Читаем Эпоха «остранения». Русский формализм и современное гуманитарное знание полностью

Михаил Ямпольский в комментарии к этому пассажу предложил связывать «вневременной» историзм Эйхенбаума с естественной историей [Ямпольский, 2003]; в том же контексте следует понимать и выражение «историческая энергия». Эйхенбаум пытается найти обобщающую, интегральную категорию для описания всех форм человеческого движения – как индивидуальных, так и коллективных, как материальных, так и культурных (литературных); такой крайне обобщенной, сверхвременной категорией оказывается энергия, сходная с энергией природных процессов. Понятно, что такая энергия превосходит личность и личную судьбу человека, и поэтому литературные произведения, в той мере, в какой они тоже описываются этой категорией, нужно рассматривать уже не в ходе конкретного эстетического восприятия и/или творчества, а в безличном эволюционном процессе. Впоследствии Эйхенбаум пытался выделить в качестве единицы такой энергии полуприродное-полуисторическое «поколение»[41]. Так преобразуемость энергии, перенятая формалистами из естественных наук, приводит их к постулированию абстрактной, сверхчеловеческой и даже внехудожественной «исторической энергии».

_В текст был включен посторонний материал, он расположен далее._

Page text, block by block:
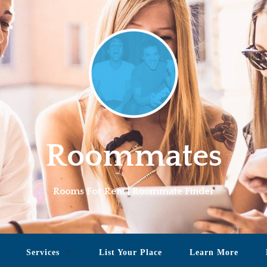
Roommates
Rooms For Rent | Roommate Finder
Services List Your Place Learn More
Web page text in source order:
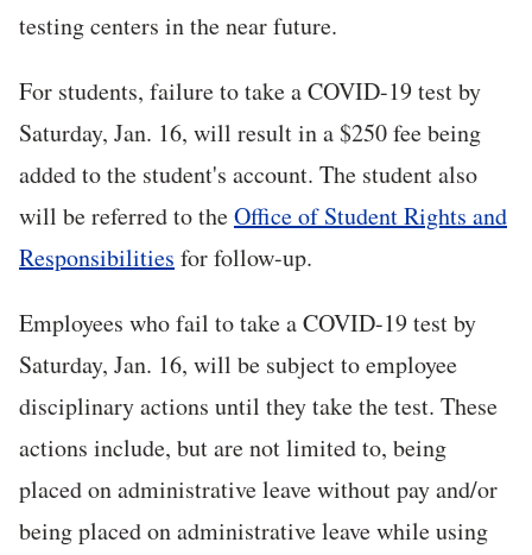
testing centers in the near future.
For students, failure to take a COVID-19 test by
Saturday, Jan. 16, will result in a $250 fee being
added to the student's account. The student also
will be referred to theOffice of Student Rights and
Responsibilities for follow-up.
Employees who fail to take a COVID-19 test by
Saturday, Jan. 16, will be subject to employee
disciplinary actions until they take the test. These
actions include, but are not limited to, being
placed on administrative leave without pay and/or
being placed on administrative leave while using
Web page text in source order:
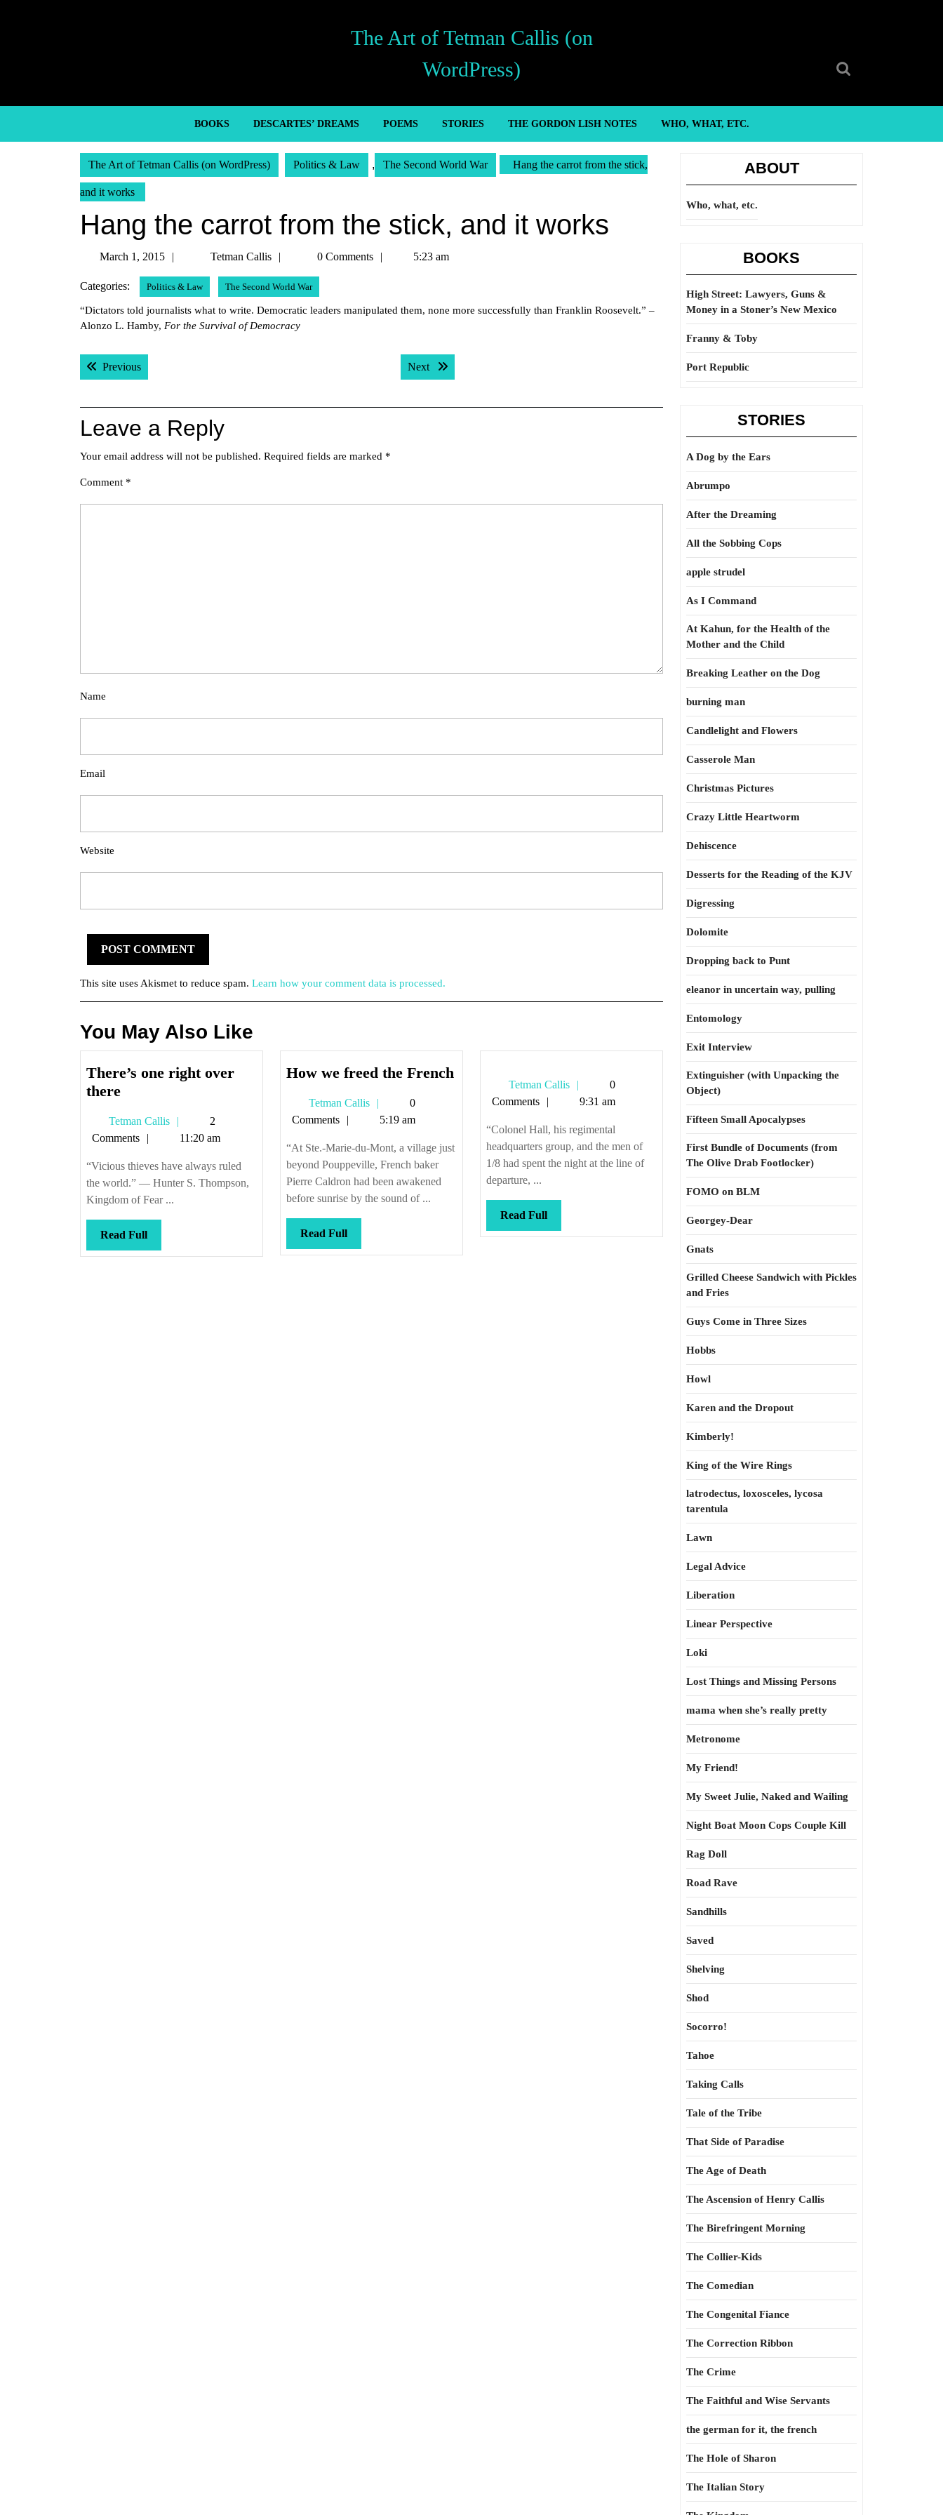
The Art of Tetman Callis (on
WordPress)
BOOKS DESCARTES’ DREAMS POEMS STORIES THE GORDON LISH NOTES WHO, WHAT, ETC.
The Art of Tetman Callis (on WordPress) Politics & Law , The Second World War Hang the carrot from the stick,
and it works
Hang the carrot from the stick, and it works
March 1, 2015
March
2015
Tetman Callis
Tetman0 Comments 5:23 am
Categories: Politics & Law The Second World War
“Dictators told journalists what to write. Democratic leaders manipulated them, none more successfully than Franklin Roosevelt.” –
Alonzo L. Hamby, For the Survival of Democracy
Post
navigation
PreviousPrevious post: Next Next post:
Leave a Reply
Your email address will not be published. Required fields are marked *
Comment *
Name
Email
Website
This site uses Akismet to reduce spam. Learn how your comment data is processed.
You May Also Like
There’s one right over
thereThere’s
right
over
there
Tetman Callis
Tetman
Callis
2
Comments
11:20 am
“Vicious thieves have always ruled
the world.” — Hunter S. Thompson,
Kingdom of Fear ...
Read FullRead
Full
How we freed the FrenchHow
French
Tetman Callis
Tetman
Callis
0
Comments
5:19 am
“At Ste.-Marie-du-Mont, a village just
beyond Pouppeville, French baker
Pierre Caldron had been awakened
before sunrise by the sound of ...
Read FullRead
Full
Tetman Callis
Tetman
Callis
0
Comments
9:31 am
“Colonel Hall, his regimental
headquarters group, and the men of
1/8 had spent the night at the line of
departure, ...
Read FullRead
Full
ABOUT
Who, what, etc.
BOOKS
High Street: Lawyers, Guns &
Money in a Stoner’s New Mexico
Franny & Toby
Port Republic
STORIES
A Dog by the Ears
Abrumpo
After the Dreaming
All the Sobbing Cops
apple strudel
As I Command
At Kahun, for the Health of the
Mother and the Child
Breaking Leather on the Dog
burning man
Candlelight and Flowers
Casserole Man
Christmas Pictures
Crazy Little Heartworm
Dehiscence
Desserts for the Reading of the KJV
Digressing
Dolomite
Dropping back to Punt
eleanor in uncertain way, pulling
Entomology
Exit Interview
Extinguisher (with Unpacking the
Object)
Fifteen Small Apocalypses
First Bundle of Documents (from
The Olive Drab Footlocker)
FOMO on BLM
Georgey-Dear
Gnats
Grilled Cheese Sandwich with Pickles
and Fries
Guys Come in Three Sizes
Hobbs
Howl
Karen and the Dropout
Kimberly!
King of the Wire Rings
latrodectus, loxosceles, lycosa
tarentula
Lawn
Legal Advice
Liberation
Linear Perspective
Loki
Lost Things and Missing Persons
mama when she’s really pretty
Metronome
My Friend!
My Sweet Julie, Naked and Wailing
Night Boat Moon Cops Couple Kill
Rag Doll
Road Rave
Sandhills
Saved
Shelving
Shod
Socorro!
Tahoe
Taking Calls
Tale of the Tribe
That Side of Paradise
The Age of Death
The Ascension of Henry Callis
The Birefringent Morning
The Collier-Kids
The Comedian
The Congenital Fiance
The Correction Ribbon
The Crime
The Faithful and Wise Servants
the german for it, the french
The Hole of Sharon
The Italian Story

Итак, как мы пытались показать, в ряде важнейших теоретических идей русского формализма содержится связная и существенная для их формирования сеть понятий, мотивов, мыслительных схем, которые отсылают к идее энергии, как она понимается в естествознании. Перемещения и преобразования энергии позволяют объяснять концентрацию смысла в стихотворном тексте, ступенчатое построение текста прозаического, подвижность границ литературных жанров и литературы в целом, наконец механизмы исторического развития художественной словесности. Оставаясь имплицитными, почти никогда не отрефлектированными интуициями, энергетические метафоры образуют бессознательную основу формалистической теории; на них опирается идея динамической формы и процессуальности всех литературных явлений. Если при анализе текстуальных приемов энергия, о которой идет речь, более или менее отождествлялась с психофизиологической энергией восприятия, то при анализе макрокультурных феноменов (таких, как жанр, эволюция) формалистам пришлось предполагать более абстрактные формы энергии, имеющие аналоги не столько в естественных, сколько в общественных науках (ср. теорию социальной энергии у Дюркгейма, теорию капитала в экономике).

С учетом такого энергетического подтекста по-новому выглядят некоторые общеэстетические проблемы формализма, прежде всего проблема «формы» и «содержания»: их оппозиция сближается с оппозицией энергии и информации. В теоретической кибернетике и семиотике энергию рассматривают как один из носителей информации, когда информация представляет собой тонкую, малозатратную модуляцию силовых взаимодействий. Хорошим примером для нашей темы будет речевой аппарат человека: несущая языковую информацию артикуляция звуков накладывается на базовый энергетический, сам по себе бес-смысленный процесс дыхания. Русские формалисты попытались выделить в качестве базового литературного процесса именно «дыхание» – как в узко-буквальном смысле (ср. процитированное выше замечание Томашевского об «экспираторной энергии»), так и в более широком значении психофизиологических процессов, происходящих при художественном переживании. Напротив того, смысловые факторы текста, его тематический «материал», «образы» и «мотивировки», относятся к вторичному уровню информации, который формалисты (упрощая, надо признать, действительное положение вещей) выносили за скобки художественной конструкции. Такая направленность их исследований осталась плохо понятой как их современниками, так и их продолжателями в области теоретической поэтики. В 1920-х годах Михаил Бахтин неточно определил формалистическую теорию как «материальную эстетику»: на самом деле оппозиция «материал – прием», которой пользовались опоязовцы, двусмысленна, и в их наиболее существенных теоретических построениях она предполагала применение «приемов» не к материи и даже не к смысловым структурам, а к энергии, к динамическим процессам, связанным со словом. Позднее структурно-семиотическая поэтика сфокусировала внимание на информационных, смысловых структурах текста, структурах «легких», чисто реляционных, не обращая внимания на «тяжелые» энергетические взаимодействия, которые формализм стремился разглядеть под поверхностью смысловых сообщений. Такая невостребованность энергетических интуиций в позднейшей науке о литературе приводит к тому, что тексты формалистов, при всей их яркости и стимулирующей силе, сегодня кажутся нам написанными на каком-то странном, чужом и несколько архаичном интеллектуальном языке, их понятия плохо поддаются адекватной перекодировке на язык современной теории[42]: это оттого, что они опираются на непривычные для нас допонятийные представления.